The Americans With Disabilities Act (ADA) is intended to establish equal rights and opportunities for individuals with disabilities. Virtually all businesses in the country, including funeral homes, must comply with the law.
The ADA defines an individual with a disability as a person who has a physical or mental impairment that substantially limits one or more major life activities, has a record of impairment (such as a person with cancer who is in remission), or is regarded as having an impairment (such as an individual who is disfigured).
Examples of impairments:
|•||multiple sclerosis||•||epilepsy||•||emotional illness|
|•||muscular dystrophy||•||HIV infection||•||alcoholism|
|•||drug addiction (recovering)|
Examples of major life activities:
|•||caring for one's self||•||speaking||•||performing manual tasks|
All funeral homes must take steps to make facilities accessible to members of the public with disabilities. The public accommodation provisions of the ADA require businesses to make reasonable attempts to provide individuals with disabilities the opportunity to enjoy the same level of service provided to individuals without disabilities. Funeral homes are specifically listed as a place of public accommodation under the new law. Necessary and reasonable changes for accessibility purposes must have been made to existing facilities by January 26, 1992.

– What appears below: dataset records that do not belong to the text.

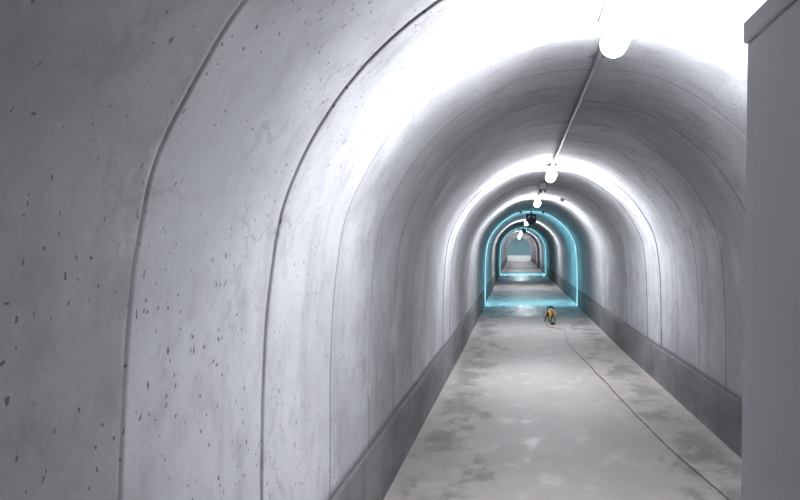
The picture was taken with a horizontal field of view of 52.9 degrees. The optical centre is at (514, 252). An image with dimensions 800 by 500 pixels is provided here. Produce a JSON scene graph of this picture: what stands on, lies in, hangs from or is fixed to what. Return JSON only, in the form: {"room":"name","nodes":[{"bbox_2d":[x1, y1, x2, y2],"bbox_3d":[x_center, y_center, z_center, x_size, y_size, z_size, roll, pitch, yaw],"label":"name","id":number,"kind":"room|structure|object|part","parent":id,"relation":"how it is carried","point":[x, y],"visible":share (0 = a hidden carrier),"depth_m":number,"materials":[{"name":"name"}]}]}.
{"room":"underground passage","nodes":[
{"label":"underground passage","id":0,"kind":"room"},
{"bbox_2d":[0,0,508,499],"bbox_3d":[-0.783,0.282,42.000,0.213,2.637,94.000,0,0,0],"label":"wall","id":1,"kind":"structure","parent":0,"point":[205,294],"depth_m":1.96,"materials":[{"name":"concrete"}]},
{"bbox_2d":[328,291,484,499],"bbox_3d":[-0.873,1.333,8.620,0.040,0.574,27.240,0,0,0],"label":"baseboard","id":2,"kind":"structure","parent":1,"relation":"attached to","point":[372,475],"depth_m":6.00,"materials":[{"name":"concrete"}]},
{"bbox_2d":[489,258,506,295],"bbox_3d":[-0.873,1.000,57.800,0.041,0.951,62.400,0,0,0],"label":"baseboard","id":3,"kind":"structure","parent":1,"relation":"attached to","point":[495,277],"depth_m":34.60,"materials":[{"name":"concrete"}]},
{"bbox_2d":[102,0,766,242],"bbox_3d":[0.451,-1.061,42.000,2.296,1.294,94.000,0,0,0],"label":"ceiling","id":4,"kind":"structure","parent":0,"point":[465,104],"depth_m":4.12,"materials":[{"name":"concrete"}]},
{"bbox_2d":[499,227,546,274],"bbox_3d":[0.452,-0.082,44.630,2.692,2.708,0.140,0,0,0],"label":"trim","id":5,"kind":"structure","parent":4,"relation":"attached to","point":[519,227],"depth_m":44.56,"materials":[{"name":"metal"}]},
{"bbox_2d":[500,228,545,255],"bbox_3d":[0.452,-0.068,44.634,2.636,2.680,0.180,0,0,0],"label":"light strip","id":6,"kind":"object","parent":5,"relation":"attached to","point":[517,228],"visible":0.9,"depth_m":44.55,"materials":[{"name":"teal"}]},
{"bbox_2d":[484,210,577,305],"bbox_3d":[0.452,0.148,22.230,2.692,2.708,0.140,0,0,0],"label":"trim","id":7,"kind":"structure","parent":4,"relation":"attached to","point":[528,210],"depth_m":22.16,"materials":[{"name":"metal"}]},
{"bbox_2d":[485,211,577,305],"bbox_3d":[0.452,0.162,22.228,2.636,2.680,0.168,0,0,0],"label":"light strip","id":8,"kind":"object","parent":7,"relation":"attached to","point":[523,211],"visible":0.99,"depth_m":22.14,"materials":[{"name":"teal plastic"}]},
{"bbox_2d":[526,210,536,224],"bbox_3d":[0.452,-0.978,21.954,0.290,0.400,0.192,0,0,0],"label":"box","id":9,"kind":"object","parent":4,"relation":"hanging from","point":[531,219],"visible":0.94,"depth_m":21.87,"materials":[{"name":"black plastic"}]},
{"bbox_2d":[534,197,540,206],"bbox_3d":[0.452,-1.021,16.000,0.132,0.186,0.510,0,0,0],"label":"ceiling lamp","id":10,"kind":"object","parent":4,"relation":"attached to","point":[537,203],"visible":0.99,"depth_m":15.79,"materials":[{"name":"white glass"}]},
{"bbox_3d":[0.452,-0.988,16.000,0.120,0.120,0.456,0,0,0],"label":"glass globe","id":11,"kind":"part","parent":10,"relation":"part of","materials":[{"name":"white glass"}]},
{"bbox_2d":[545,164,556,181],"bbox_3d":[0.452,-0.989,9.900,0.132,0.186,0.510,0,0,0],"label":"ceiling lamp","id":12,"kind":"object","parent":4,"relation":"attached to","point":[551,175],"visible":0.98,"depth_m":9.69,"materials":[{"name":"white glass"}]},
{"bbox_3d":[0.452,-1.063,9.900,0.132,0.038,0.510,0,0,0],"label":"plate","id":13,"kind":"part","parent":12,"relation":"part of","materials":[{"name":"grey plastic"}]},
{"bbox_3d":[0.452,-0.956,9.900,0.120,0.120,0.456,0,0,0],"label":"glass globe","id":14,"kind":"part","parent":12,"relation":"part of","materials":[{"name":"white glass"}]},
{"bbox_2d":[551,46,605,166],"bbox_3d":[0.452,-1.054,6.665,0.092,0.043,5.750,0,0,0],"label":"conduit","id":15,"kind":"object","parent":4,"relation":"attached to","point":[599,56],"visible":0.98,"depth_m":5.29,"materials":[{"name":"metal"}]},
{"bbox_2d":[598,0,638,57],"bbox_3d":[0.452,-0.989,3.450,0.132,0.186,0.510,0,0,0],"label":"ceiling lamp","id":16,"kind":"object","parent":4,"relation":"attached to","point":[619,19],"visible":1,"depth_m":3.31,"materials":[{"name":"white glass"}]},
{"bbox_3d":[0.452,-1.063,3.450,0.132,0.038,0.510,0,0,0],"label":"plate","id":17,"kind":"part","parent":16,"relation":"part of","materials":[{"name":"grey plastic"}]},
{"bbox_3d":[0.452,-1.063,12.865,0.092,0.061,5.250,0,0,0],"label":"conduit","id":18,"kind":"object","parent":4,"relation":"attached to","visible":0},
{"bbox_2d":[539,182,546,192],"bbox_3d":[0.412,-0.961,11.696,0.110,0.149,0.108,0,0,0],"label":"junction box","id":19,"kind":"object","parent":18,"relation":"attached to","point":[542,185],"visible":1,"depth_m":11.64,"materials":[{"name":"black plastic"}]},
{"bbox_2d":[507,237,530,255],"bbox_3d":[0.452,-0.355,89.080,2.758,2.766,0.200,0,0,0],"label":"wall","id":20,"kind":"structure","parent":0,"point":[516,246],"depth_m":88.99,"materials":[{"name":"paint"}]},
{"bbox_2d":[383,261,740,499],"bbox_3d":[0.452,1.294,42.000,2.680,0.623,94.000,0,0,0],"label":"floor","id":21,"kind":"structure","parent":0,"point":[519,414],"depth_m":7.32,"materials":[{"name":"grey concrete"}]},
{"bbox_2d":[507,255,530,260],"bbox_3d":[0.452,0.663,87.825,2.580,0.670,0.250,0,0,0],"label":"barrier","id":22,"kind":"object","parent":21,"relation":"on","point":[509,257],"visible":1,"depth_m":87.69,"materials":[{"name":"paint"}]},
{"bbox_2d":[544,306,555,321],"bbox_3d":[0.790,1.378,17.760,0.204,0.357,0.198,0,0,-38],"label":"cable reel","id":23,"kind":"object","parent":21,"relation":"on","point":[549,313],"visible":1,"depth_m":17.72,"materials":[{"name":"yellow plastic"}]},
{"bbox_2d":[546,323,729,499],"bbox_3d":[1.095,1.571,9.954,0.312,0.057,15.012,0,0,-2],"label":"extension cord","id":24,"kind":"object","parent":21,"relation":"on","point":[546,323],"visible":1,"depth_m":6.78,"materials":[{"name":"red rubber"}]},
{"bbox_2d":[741,0,799,499],"bbox_3d":[0.726,0.608,1.010,0.738,1.984,0.626,0,0,0],"label":"tall cabinet","id":25,"kind":"object","parent":21,"relation":"on","point":[770,458],"visible":1,"depth_m":1.17,"materials":[{"name":"grey metal"}]},
{"bbox_3d":[0.738,-0.366,1.022,0.714,0.036,0.601,0,0,0],"label":"lid","id":26,"kind":"part","parent":25,"relation":"part of","materials":[{"name":"grey metal"}]},
{"bbox_2d":[529,192,745,397],"bbox_3d":[1.687,0.281,42.000,0.213,2.637,94.000,0,0,0],"label":"wall","id":27,"kind":"structure","parent":0,"point":[676,277],"depth_m":8.51,"materials":[{"name":"concrete"}]},
{"bbox_2d":[531,258,567,295],"bbox_3d":[1.777,1.001,57.800,0.040,0.950,62.400,0,0,0],"label":"baseboard","id":28,"kind":"structure","parent":27,"relation":"attached to","point":[560,282],"depth_m":35.17,"materials":[{"name":"concrete"}]},
{"bbox_2d":[578,290,741,457],"bbox_3d":[1.777,1.333,8.620,0.041,0.574,27.240,0,0,0],"label":"baseboard","id":29,"kind":"structure","parent":27,"relation":"attached to","point":[718,408],"depth_m":8.39,"materials":[{"name":"concrete"}]}
]}

Funeral homes with 15 or more employees must comply with the employment provisions of the ADA. Steps must be taken to make workplace facilities accessible to employment applicants and employees with disabilities, and employment practices cannot discriminate against individuals with disabilities. Employers with 25 or more employees were covered by the employment provisions as of July 25, 1992, and employers with 15 to 24 employees were covered as of July 26, 1994.
This guide is intended to provide funeral directors with a general understanding of ADA public accommodation requirements and steps to be taken for compliance purposes.
The information presented here is intended to assist individuals who want to develop and implement a compliance plan themselves, as well as for those who may want to use professional consultants, such as an architect, a design professional or an accountant. It is important to remember that not all professionals are experts on the ADA. If you use consultants, be sure they specialize in compliance with the new law and regulations.
The guides cannot be used as a substitute for legal, architectural or accounting advice which may be necessary for compliance at any specific funeral home. The planning process exercises described in this guide are recommended by NFDA as one method by which funeral homes can make and document determinations necessary for compliance with the ADA.
Compliance with public accommodation provisions of the ADA
As is the case with regard to all compliance actions in funeral homes, NFDA advises you to appoint one individual as the ADA compliance coordinator. This person should be responsible for gathering information on compliance, initiating a compliance planning process and taking actions deemed necessary for compliance purposes.
NFDA also recommends that each funeral home develop a written plan of action for compliance purposes before any changes are made in the funeral home. Following the process described in this guide will help avoid unnecessary and costly changes.
A three-part approach
The public accommodation provisions of the ADA are intended to provide access to public places and commercial facilities by individuals with disabilities, and to assure these individuals a level of service comparable to that afforded to individuals without disabilities.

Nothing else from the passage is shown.